China and US need to keep talking as threat of global recession looms

  • Mixed signals from Donald Trump only add to trade war confusion and increase economic uncertainty both in America and the rest of the world

The annual Group of Seven meeting, which ended on Monday, offered US President Donald Trump a chance to build some kind of united front behind his trade dispute with China, ahead of his disclosure that after yet another round of punitive tit-for-tat tariff increases, Beijing and Washington had been in touch about further talks.

However, amid nervousness among America’s allies that the trade war may tip the global economy into recession, Trump sent mixed signals that only created fresh uncertainty.

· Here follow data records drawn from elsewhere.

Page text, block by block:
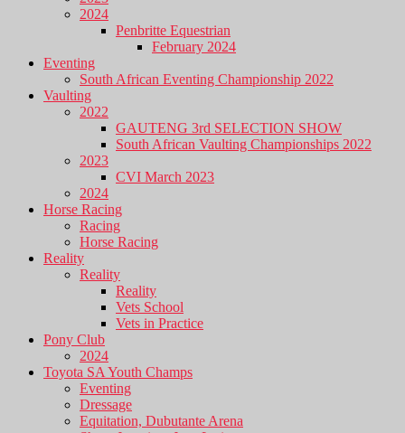
2024
Penbritte Equestrian
February 2024
Eventing
South African Eventing Championship 2022
Vaulting
2022
GAUTENG 3rd SELECTION SHOW
South African Vaulting Championships 2022
2023
CVI March 2023
2024
Horse Racing
Racing
Horse Racing
Reality
Reality
Reality
Vets School
Vets in Practice
Pony Club
2024
Toyota SA Youth Champs
Eventing
Dressage
Equitation, Dubutante Arena
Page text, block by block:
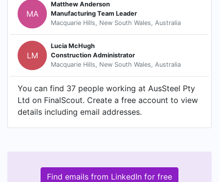
MA
Matthew Anderson
Manufacturing Team Leader
Macquarie Hills, New South Wales, Australia
LM
Lucia McHugh
Construction Administrator
Macquarie Hills, New South Wales, Australia
You can find 37 people working at AusSteel Pty
Ltd on FinalScout. Create a free account to view
details including email addresses.
Find emails from LinkedIn for free
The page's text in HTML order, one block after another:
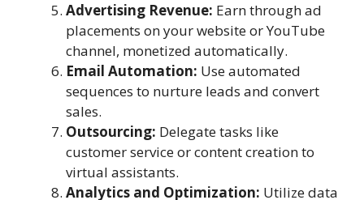
Advertising Revenue: Earn through ad
placements on your website or YouTube
channel, monetized automatically.
Email Automation: Use automated
sequences to nurture leads and convert
sales.
Outsourcing: Delegate tasks like
customer service or content creation to
virtual assistants.
Analytics and Optimization: Utilize data

In the course of a day, he retreated from a threat to order US firms out of China, said he was having “second thoughts” about a new round of tariffs on Chinese goods – interpreted as a softening – and then backflipped again, saying second thoughts meant he regretted not having raised tariffs any higher. It was typical Trump negotiating style, which still owes more to real estate salesmanship than statesmanship.

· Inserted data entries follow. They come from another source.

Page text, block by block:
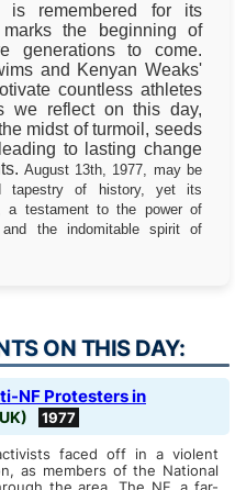
is remembered for its
the beginning of
generations to come.
and Kenyan Weaks'
countless athletes
we reflect on this day,
midst of turmoil, seeds
to lasting change
August 13th, 1977, may be
tapestry of history, yet its
a testament to the power of
and the indomitable spirit of
ON THIS DAY:
NF Protesters in
1977
faced off in a violent
as members of the National

He capped it all by praising Xi Jinping as a “great leader”, as he confirmed that Beijing had contacted Washington for further talks, only days after labelling the Chinese president an enemy. At the same time he welcomed a call for “calm negotiations” to solve the dispute from China’s top trade negotiator, Vice-Premier Liu He.

Despite his rhetorical gymnastics, Trump did not go unchallenged at the G7, with new British Prime Minister Boris Johnson saying, provocatively, his country had profited massively from free trade and favoured trade peace. This resonates with criticism by Trump’s political opponents at home, who say failure to work more closely with allies to change China’s course has done nothing to strengthen America’s hand in the trade war.

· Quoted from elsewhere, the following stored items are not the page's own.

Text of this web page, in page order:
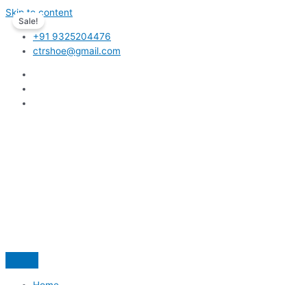
Skip to content
+91 9325204476
ctrshoe@gmail.com
Sale!
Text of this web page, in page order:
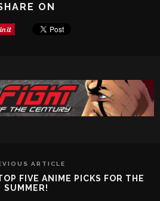
ON
ARTICLE
FIVE ANIME PICKS FOR THE
SUMMER!

In the latest tariff increases, Beijing raised levies on US$75 billion worth of US goods in response to planned levies on an additional US$300 billion worth of Chinese imports. Then Washington said it would raise duties from the current 25 per cent to 30 per cent on US$250 billion worth of Chinese goods on October 1, and from the previously planned 10 per cent to 15 per cent on the remaining imports of US$300 billion on September 1.

Criticism from American consumer trade organisations is growing, as Trump’s tariffs disrupt business planning, destroy farm export markets and roil stock markets. Needing a victory to bolster support, Trump announced that the United States and Japan had “agreed in principle” on a deal to avoid a trade dispute that would prise open Japan’s protected agricultural markets.

But it will take more than bilateral deals to undo the damage to free trade and global economic confidence wreaked by the US-China conflict, particularly with Beijing having pledged to fight to the end. So long as the two sides keep talking, however, there is hope of avoiding the potential disaster of a global recession.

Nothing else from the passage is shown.